По своей энтелехии человеческая история триедина. Бытие соборной личности покоится на глубоком равновесии и любовном союзе между обретенным смыслом и свободой.
Смыслообразующая свобода, о которой идет речь, вовсе не обязана быть связана с “правами и свободами человека”, закрепленными в обществознании и праве нового и новейшего времени. В борьбе за вольности, декларированные масонами Франции и Северной Америки, растратила свой пыл западнохристианская цивилизация последних веков, чей путь возмужания можно условно, не претендуя на полноту исторической аналогии, окрестить «афинским»10.
Бремена закона и гражданского долга «идеальный афинянин» возлагал на себя добровольно, видя в этих свободных узах основу для осмысления и оправдания собственного бытия.
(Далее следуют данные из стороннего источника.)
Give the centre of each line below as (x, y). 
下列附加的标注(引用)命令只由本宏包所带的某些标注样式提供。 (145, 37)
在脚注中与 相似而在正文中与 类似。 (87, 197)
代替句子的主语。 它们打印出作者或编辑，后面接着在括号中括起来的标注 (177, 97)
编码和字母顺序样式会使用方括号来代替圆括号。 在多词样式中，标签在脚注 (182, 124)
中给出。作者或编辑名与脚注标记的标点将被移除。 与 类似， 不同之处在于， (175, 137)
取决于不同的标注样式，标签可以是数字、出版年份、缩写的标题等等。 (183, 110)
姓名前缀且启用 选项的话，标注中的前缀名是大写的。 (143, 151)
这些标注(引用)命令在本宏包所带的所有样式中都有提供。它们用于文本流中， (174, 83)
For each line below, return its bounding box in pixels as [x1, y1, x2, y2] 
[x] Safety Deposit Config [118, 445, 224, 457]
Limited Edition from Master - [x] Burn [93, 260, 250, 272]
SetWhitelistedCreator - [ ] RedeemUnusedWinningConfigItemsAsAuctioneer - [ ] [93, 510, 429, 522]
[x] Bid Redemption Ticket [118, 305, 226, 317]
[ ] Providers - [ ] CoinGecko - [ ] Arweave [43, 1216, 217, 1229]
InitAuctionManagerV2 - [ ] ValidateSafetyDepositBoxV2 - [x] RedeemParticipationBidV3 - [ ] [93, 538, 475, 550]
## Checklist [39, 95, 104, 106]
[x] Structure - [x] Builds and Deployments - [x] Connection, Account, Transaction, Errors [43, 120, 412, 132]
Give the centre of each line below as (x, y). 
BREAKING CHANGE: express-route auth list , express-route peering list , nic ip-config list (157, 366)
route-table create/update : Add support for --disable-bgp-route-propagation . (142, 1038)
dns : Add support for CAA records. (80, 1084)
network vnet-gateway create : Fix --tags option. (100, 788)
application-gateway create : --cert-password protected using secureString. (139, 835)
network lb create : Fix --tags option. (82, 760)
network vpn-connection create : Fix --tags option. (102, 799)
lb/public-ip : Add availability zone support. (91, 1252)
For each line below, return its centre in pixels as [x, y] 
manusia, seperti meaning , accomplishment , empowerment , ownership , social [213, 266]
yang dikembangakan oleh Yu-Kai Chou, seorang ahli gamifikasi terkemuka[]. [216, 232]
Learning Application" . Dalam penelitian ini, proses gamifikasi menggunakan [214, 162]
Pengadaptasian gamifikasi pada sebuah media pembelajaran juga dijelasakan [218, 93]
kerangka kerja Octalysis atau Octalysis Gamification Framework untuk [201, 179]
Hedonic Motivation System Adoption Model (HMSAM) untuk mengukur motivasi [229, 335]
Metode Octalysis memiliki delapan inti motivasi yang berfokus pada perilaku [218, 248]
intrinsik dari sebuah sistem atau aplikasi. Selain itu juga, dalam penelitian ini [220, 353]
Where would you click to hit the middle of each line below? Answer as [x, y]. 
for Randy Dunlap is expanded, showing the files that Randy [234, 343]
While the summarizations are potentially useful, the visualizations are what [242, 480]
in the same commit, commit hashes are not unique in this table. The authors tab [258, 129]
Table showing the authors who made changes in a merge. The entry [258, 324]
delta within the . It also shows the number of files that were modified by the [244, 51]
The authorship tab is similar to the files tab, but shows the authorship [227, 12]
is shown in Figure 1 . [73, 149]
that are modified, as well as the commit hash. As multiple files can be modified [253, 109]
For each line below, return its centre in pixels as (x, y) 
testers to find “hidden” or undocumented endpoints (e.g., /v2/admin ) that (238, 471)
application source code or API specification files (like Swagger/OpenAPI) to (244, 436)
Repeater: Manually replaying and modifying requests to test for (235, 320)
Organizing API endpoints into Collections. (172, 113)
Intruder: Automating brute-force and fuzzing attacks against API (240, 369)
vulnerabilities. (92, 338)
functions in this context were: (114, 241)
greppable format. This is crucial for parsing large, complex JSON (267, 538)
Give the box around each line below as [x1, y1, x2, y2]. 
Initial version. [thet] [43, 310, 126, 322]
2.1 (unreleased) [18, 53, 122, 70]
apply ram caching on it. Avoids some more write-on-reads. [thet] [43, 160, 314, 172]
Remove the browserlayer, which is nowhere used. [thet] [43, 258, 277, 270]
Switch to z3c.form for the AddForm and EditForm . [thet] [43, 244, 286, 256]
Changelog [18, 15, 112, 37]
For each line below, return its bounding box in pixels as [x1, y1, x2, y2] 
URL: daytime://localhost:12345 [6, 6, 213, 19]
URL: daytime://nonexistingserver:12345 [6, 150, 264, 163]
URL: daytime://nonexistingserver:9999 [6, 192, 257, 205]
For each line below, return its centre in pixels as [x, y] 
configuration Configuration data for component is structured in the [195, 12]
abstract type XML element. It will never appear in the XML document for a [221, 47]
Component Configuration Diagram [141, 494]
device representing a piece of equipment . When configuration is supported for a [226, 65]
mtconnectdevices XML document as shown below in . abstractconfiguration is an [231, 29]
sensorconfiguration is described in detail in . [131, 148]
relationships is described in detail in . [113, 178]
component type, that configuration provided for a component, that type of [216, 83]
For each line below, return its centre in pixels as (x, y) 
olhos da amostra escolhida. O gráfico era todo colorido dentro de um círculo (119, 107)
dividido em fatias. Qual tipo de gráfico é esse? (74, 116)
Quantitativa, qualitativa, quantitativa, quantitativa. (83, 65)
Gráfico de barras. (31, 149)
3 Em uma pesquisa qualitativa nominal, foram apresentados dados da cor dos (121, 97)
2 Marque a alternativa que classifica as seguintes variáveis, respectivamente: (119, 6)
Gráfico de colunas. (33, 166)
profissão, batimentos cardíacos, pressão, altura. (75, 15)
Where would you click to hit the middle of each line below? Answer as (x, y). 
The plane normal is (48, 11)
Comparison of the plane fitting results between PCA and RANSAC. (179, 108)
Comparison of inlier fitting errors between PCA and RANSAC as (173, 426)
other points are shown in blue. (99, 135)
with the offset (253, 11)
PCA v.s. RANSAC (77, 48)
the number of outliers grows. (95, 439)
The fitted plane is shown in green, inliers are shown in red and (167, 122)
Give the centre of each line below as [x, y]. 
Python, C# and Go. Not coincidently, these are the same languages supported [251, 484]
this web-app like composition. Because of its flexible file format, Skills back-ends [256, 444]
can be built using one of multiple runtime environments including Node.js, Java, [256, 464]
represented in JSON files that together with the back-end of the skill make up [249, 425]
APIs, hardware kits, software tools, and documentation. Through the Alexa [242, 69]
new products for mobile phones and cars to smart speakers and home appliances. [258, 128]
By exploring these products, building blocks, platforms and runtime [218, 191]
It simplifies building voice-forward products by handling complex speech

Современный же западный человек, в поисках равновесия между раскрепощением и самостеснением, не выдержал ответственности. Той ответственности, которая в ситуации множественного выбора и законодательно гарантированных возможностей для удовлетворения прихотей, похотей и причуд, ложилась на него самого, на его общество и его культуру. В итоге исчезла возможность утверждать осмысленность бытия, а потом и само человеческое бытие как таковое. Восторжествовал последовательный нигилизм. Ницше начал: «Умер Бог», - Кожев11 закончил фразу: «И человек мертв». Поначалу осталась одинокая вещь, но вскоре и она растворилась в контексте, который тоже теряет свое значение в дурной бесконечности умножающихся выборов и интерпретаций12. Восторжествовал абсурд. Ничего ни о чем нельзя сказать, ничего всерьез невозможно сделать, но при этом единственная работа, на которую решается дух и ориентируется мысль - анализировать высказывания. И по всему миру отстаивать право на независимое и безнаказанное высказывание, только на него13.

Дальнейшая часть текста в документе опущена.